Wednesday, May 15, 2013

(Big) Green Light For Board

Tacked onto the end of a story in this morning's local daily under the headline Hanover Approves Tax Rise:
The amendments that passed included one proposed by Dartmouth College to allow animation on athletic scoreboard. The college is hoping to build a new scoreboard on the football field that will allow an animatronic screen to show playbacks and game highlights.
In other words, the video scoreboard for Memorial Field appears to have gotten the go-ahead.
From a story in The Dartmouth under the headline Athletes experience different sides of Dartmouth in off-season:
Soccer player Paige Dekker ’13 and football player Rob Bathe ’13 finished their athletic careers in the fall. In their last two terms, both found valuable ways to spend their time. . . . 
Bathe opted to join the rugby team after he finished his career as an offensive lineman for the Big Green. 
“Whether it was the human dogsled race during the winter games, or barbecuing at Lake Mascoma, or getting to the Ledges more, I’ve been trying to use my time to do all these things that are completely unique to Dartmouth and New Hampshire,” he said.
Bathe was joined on the rugby team this spring by graduating linebacker Garrett Wymore.
A story about the incoming freshman class at Penn (with bios) notes that 18 of the last 20 recruiting classes brought in by coach Al Bagnoli have graduated with an Ivy League championship ring. Also notable in the story, 15 of the 34 incoming freshmen are enrolled at Wharton. Oh yeah. And one of the incoming players is a heavily bearded Austrian named Felix Simon Bernhard Herman Schildorfer from Lake Forest Academy. From the Lake Forester:
“When I went to English class (this year), the teacher told me that the other teachers had already told her that she was going to have a guy with a huge beard,” Schildorfer said. “So at this school, I’m more famous for the beard than anything else.” 
When you’re 6-foot-4, weigh 250 pounds and field recruiting calls from the SEC, ACC and Big Ten, that’s saying something. 
“I don’t know if he even shampoos it,” teammate Mark-Eric Rosenquist said of Schildorfer’s unruly facial hair. “Everyone refers to him as the guy with the beard.”
The Kansas City Star is the latest and surely not the last to do a story built around a smart Ivy League gentleman trying to prove he can play football with the big boys. From the piece about Chiefs' seventh-round draft pick Mike Catapano of Princeton:
“Everybody always says, ‘Hey, at least you’re bringing up the team GPA,’ ” Catapano said. “but I came here to play. I’m proud to represent the Ivy League. The Ivy League is smart guys that like to play football, and that’s what I’m here to show — that we can play the game just as (well) as everybody else.”

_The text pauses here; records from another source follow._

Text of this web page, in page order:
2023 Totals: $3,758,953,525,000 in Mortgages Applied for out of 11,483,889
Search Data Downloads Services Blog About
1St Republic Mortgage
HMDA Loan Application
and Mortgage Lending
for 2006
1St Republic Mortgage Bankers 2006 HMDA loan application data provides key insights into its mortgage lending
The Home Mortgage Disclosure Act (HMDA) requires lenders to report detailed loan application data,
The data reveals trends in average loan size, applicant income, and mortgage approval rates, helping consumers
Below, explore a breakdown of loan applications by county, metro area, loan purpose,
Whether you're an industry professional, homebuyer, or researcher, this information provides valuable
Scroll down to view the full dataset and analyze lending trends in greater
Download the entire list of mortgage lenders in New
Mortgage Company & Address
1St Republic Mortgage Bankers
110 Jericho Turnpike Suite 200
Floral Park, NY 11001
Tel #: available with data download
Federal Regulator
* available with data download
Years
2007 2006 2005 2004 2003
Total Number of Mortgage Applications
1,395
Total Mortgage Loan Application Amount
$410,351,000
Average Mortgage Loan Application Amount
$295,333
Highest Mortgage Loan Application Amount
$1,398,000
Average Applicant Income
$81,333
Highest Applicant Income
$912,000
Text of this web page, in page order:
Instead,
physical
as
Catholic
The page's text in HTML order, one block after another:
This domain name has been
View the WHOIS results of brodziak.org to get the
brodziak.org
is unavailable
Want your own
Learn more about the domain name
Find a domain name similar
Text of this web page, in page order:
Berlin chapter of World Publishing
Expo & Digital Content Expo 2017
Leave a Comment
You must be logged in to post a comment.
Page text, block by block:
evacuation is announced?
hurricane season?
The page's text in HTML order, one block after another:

From an Express-Times story down in the Lehigh Valley:
Most Patriot League teams play two or three games against Ivy League teams, a relationship (Patriot League commissioner Carolyn) Schlie Femovich said she expects to continue despite the Patriot League adding scholarships. 
And speaking of scholarships, the commissioner expects more teams to schedule FBS teams in the future, lucrative if not, generally, competitive games. And she said league members Army and Navy, who play FBS football but are not as physically overwhelming as, say, Alabama, will be popping up on Patriot League schedules soon.

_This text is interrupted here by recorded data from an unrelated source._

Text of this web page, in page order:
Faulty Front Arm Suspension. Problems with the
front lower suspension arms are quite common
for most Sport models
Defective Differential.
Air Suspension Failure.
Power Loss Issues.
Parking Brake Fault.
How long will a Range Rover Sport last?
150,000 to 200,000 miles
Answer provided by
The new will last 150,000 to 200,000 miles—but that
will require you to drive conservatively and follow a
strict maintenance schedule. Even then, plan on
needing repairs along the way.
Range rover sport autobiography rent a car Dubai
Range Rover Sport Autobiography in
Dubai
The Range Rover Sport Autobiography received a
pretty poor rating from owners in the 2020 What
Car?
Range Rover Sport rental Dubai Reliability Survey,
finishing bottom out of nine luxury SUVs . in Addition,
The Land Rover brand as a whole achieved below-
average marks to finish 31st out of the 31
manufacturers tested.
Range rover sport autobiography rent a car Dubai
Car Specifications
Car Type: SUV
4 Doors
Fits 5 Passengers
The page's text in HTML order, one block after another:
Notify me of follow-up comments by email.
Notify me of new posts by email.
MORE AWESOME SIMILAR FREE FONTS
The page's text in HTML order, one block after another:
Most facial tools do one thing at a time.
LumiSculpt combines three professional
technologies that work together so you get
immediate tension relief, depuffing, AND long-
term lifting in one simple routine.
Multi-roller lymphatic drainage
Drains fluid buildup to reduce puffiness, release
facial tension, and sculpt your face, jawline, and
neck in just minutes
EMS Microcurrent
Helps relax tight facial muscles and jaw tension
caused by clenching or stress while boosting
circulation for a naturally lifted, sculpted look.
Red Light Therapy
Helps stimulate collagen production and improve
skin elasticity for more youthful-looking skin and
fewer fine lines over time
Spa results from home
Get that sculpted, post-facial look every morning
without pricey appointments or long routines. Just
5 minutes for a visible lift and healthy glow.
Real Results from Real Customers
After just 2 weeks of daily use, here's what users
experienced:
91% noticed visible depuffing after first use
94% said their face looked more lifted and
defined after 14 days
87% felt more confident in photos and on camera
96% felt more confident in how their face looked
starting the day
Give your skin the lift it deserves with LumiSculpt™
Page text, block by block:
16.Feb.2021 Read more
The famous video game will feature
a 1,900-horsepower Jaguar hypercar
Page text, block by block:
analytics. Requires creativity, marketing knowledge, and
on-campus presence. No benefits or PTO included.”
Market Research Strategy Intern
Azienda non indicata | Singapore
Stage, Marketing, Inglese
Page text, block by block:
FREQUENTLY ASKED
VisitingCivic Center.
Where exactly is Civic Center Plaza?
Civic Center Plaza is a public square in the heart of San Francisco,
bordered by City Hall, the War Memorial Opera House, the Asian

Translation: Patriot League teams don't plan on leaving Ivy League teams behind . . . while they are leaving them behind ;-)
Dartmouth coach Buddy Teevens' push to limit tackling in practice comes under continued scrutiny including on occasion right here. But he's hardly alone. Penn State coach Bill O'Brien quoted on the Coaching Search site:
"We're looking at different situational type of practices during training camp.  Less hitting in training camp, more walk-throughs and more conditioning.  We want to be a very well-conditioned team.  We want to try to play fast and really there's nothing more important than the health of our team."
The saying in these parts is that black flies arrive on Mother's Day and depart on Father's Day. Turns out they are pretty good at reading the calendar because they are here in force. Mother Nature herself, on the other hand, seems to be having a little trouble with the calendar this, ahem, spring. Temperatures dipped into the 20s overnight and there were predictions of snow flurries in some higher locales. Fortunately this wasn't one of them ;-)
And finally, congrats to The Certain BGA Sister who was one of five finalists for the Teacher of the Year in the Dallas public school system. Although she didn't win the title at last night's awards dinner, she did come away with a very nice, well-deserved consolation prize!